You don't get paid when the sun shines, and you don't get paid for when it does not.
You had to pay for building the solar panels and maintaining them. Corporate greed aside none sane would like their tax money either to be spent on producing electricity when it's not needed.
Next step for renewables must be storage that is cheap enough for it to beat having fossil fuel on standby.
To be honest, at grid scale, I don't see why the answer to this today isn't that the government/energy companies just build a shit load of gravity batteries and use the basically free power times to build grid supply for when the sun's gone down.
Because "gravity batteries" is a stupid inefficient concept peddled by techbros to solve a huge problem with "a magic solution". In reality, they require either digging straight down like a mine shaft, but at huge scale, or a high rise building with all the weight concentrated on its top floor when the batteries are "charged". Wind would sway that shit left and right, the weight concentration would undermine / damage the building if it even was possible to build at scale.
Well, you can use dams.
The problem is really down to finding places where you can actually build something like a hydroelectric power plant.

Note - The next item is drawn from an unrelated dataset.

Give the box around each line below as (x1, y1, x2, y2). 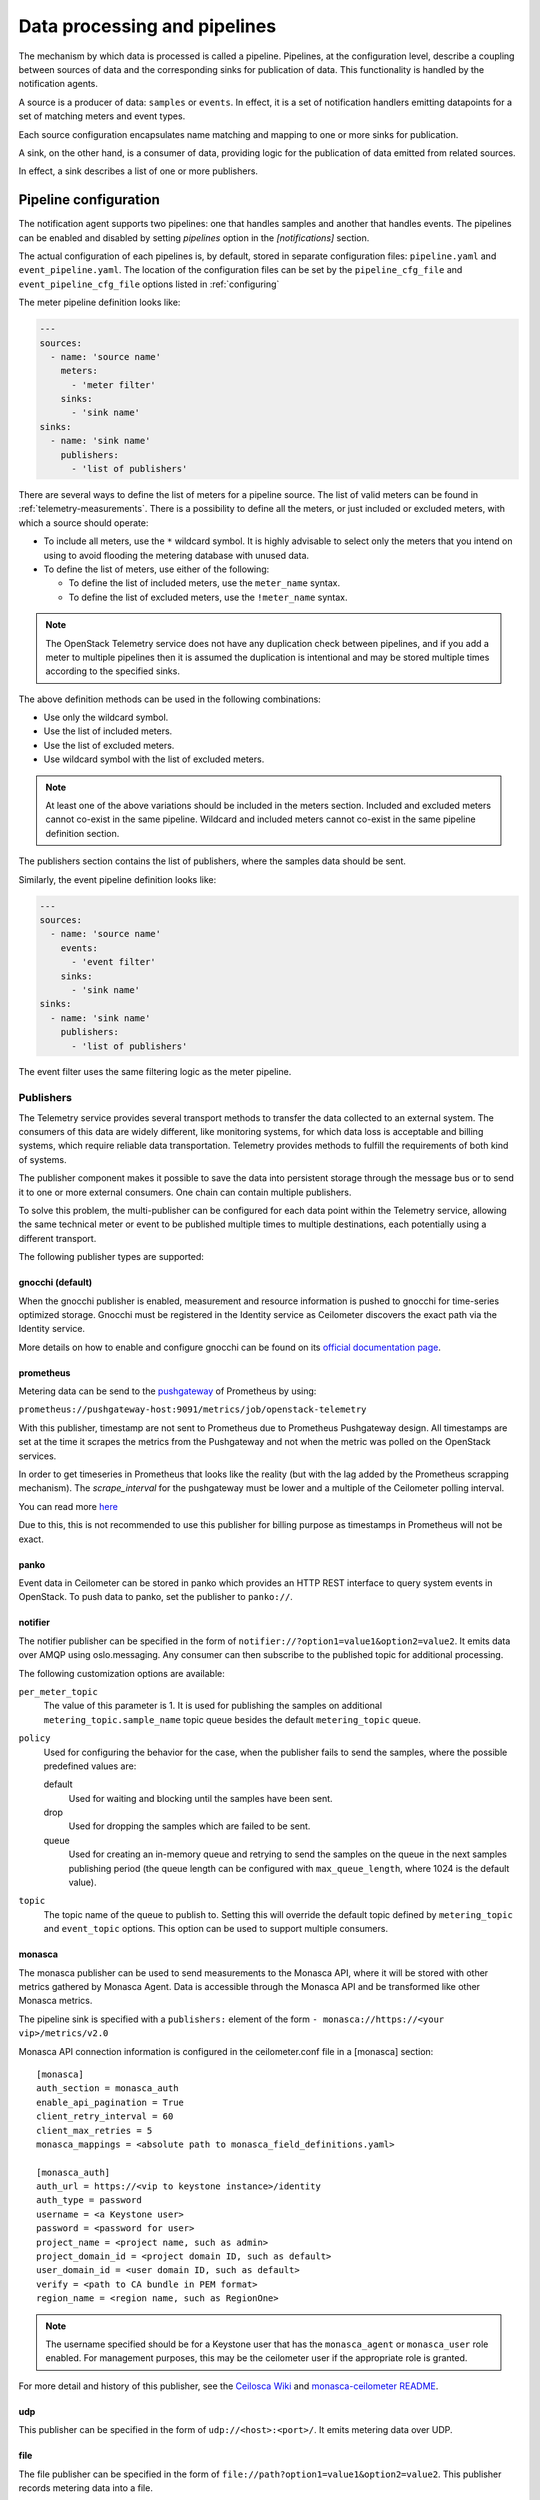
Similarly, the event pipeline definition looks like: (18, 873, 217, 885)
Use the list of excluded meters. (43, 739, 175, 751)
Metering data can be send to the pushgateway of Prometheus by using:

You need a large area you can safely flood. (No villages in the area or only villages you can buy out the owners of) or a high up lake.
The area to flood needs to have the geology required to construct a dam safely.
And finally, the area needs to be pretty high up and have an area below you can direct the outgoing water to.
Yeah, but there are already built hydroeletric dams that can be reused like that.
so-called "gravity batteries" is pretty much exactly a dam with a mini-dam/reservoir at the bottom. When there is an excess, you run the motor to reverse the waterflow to pump uphill into a highe-elevation water retention pond/mini-dam.
This also helps reduce the amount of outflow water "lost" due to high-demand. Since you could take almost a day to fill the bottom reservoir and spend "wind"/solar to pump back the "lost" water downstream back into the higher-level reservoir.
Even if things are inefficient wind/solar are "renewable", so you can keep "wasting" excess to replenish the dam and still make enough money back ( think in-terms of drought, flooding, windy, sunny, cloudy, etc ) you can basically keep the high-output "system" always topped-up with water. And still supply water + electricity as it is needed. There is no "downside".
Not everyone agrees. So opinions can differ.